• WHAT YOU SHOULD DO
Each record is to be printed again exactly, though not its pictures.

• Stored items
_ _ _

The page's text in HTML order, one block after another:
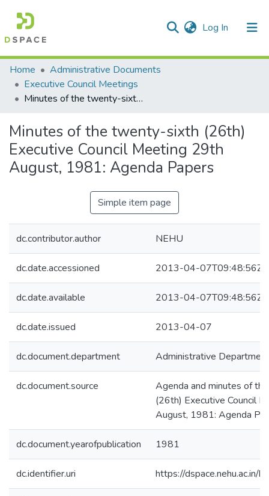
Log In (current)
Communities & Collections
All of DSpace
Home
Administrative Documents
Executive Council Meetings
Minutes of the twenty-sixth (26th) Executive Council Meeting 29th August, 1981: Agenda Papers
Minutes of the twenty-sixth (26th)
Executive Council Meeting 29th
August, 1981: Agenda Papers
Simple item page
dc.contributor.author NEHU
dc.date.accessioned 2013-04-07T09:48:56Z
dc.date.available 2013-04-07T09:48:56Z
dc.date.issued 2013-04-07
dc.document.department Administrative Department
dc.document.source
Agenda and minutes of
(26th) Executive Council
August, 1981: Agenda
dc.document.yearofpublication 1981
dc.identifier.uri https://dspace.nehu.ac.in/

_ _ _

• TASK SOLUTION
The page's text in HTML order, one block after another:
Log In (current)
Communities & Collections
All of DSpace
Home
Administrative Documents
Executive Council Meetings
Minutes of the twenty-sixth (26th) Executive Council Meeting 29th August, 1981: Agenda Papers
Minutes of the twenty-sixth (26th)
Executive Council Meeting 29th
August, 1981: Agenda Papers
Simple item page
dc.contributor.author NEHU
dc.date.accessioned 2013-04-07T09:48:56Z
dc.date.available 2013-04-07T09:48:56Z
dc.date.issued 2013-04-07
dc.document.department Administrative Department
dc.document.source
Agenda and minutes of
(26th) Executive Council
August, 1981: Agenda
dc.document.yearofpublication 1981
dc.identifier.uri https://dspace.nehu.ac.in/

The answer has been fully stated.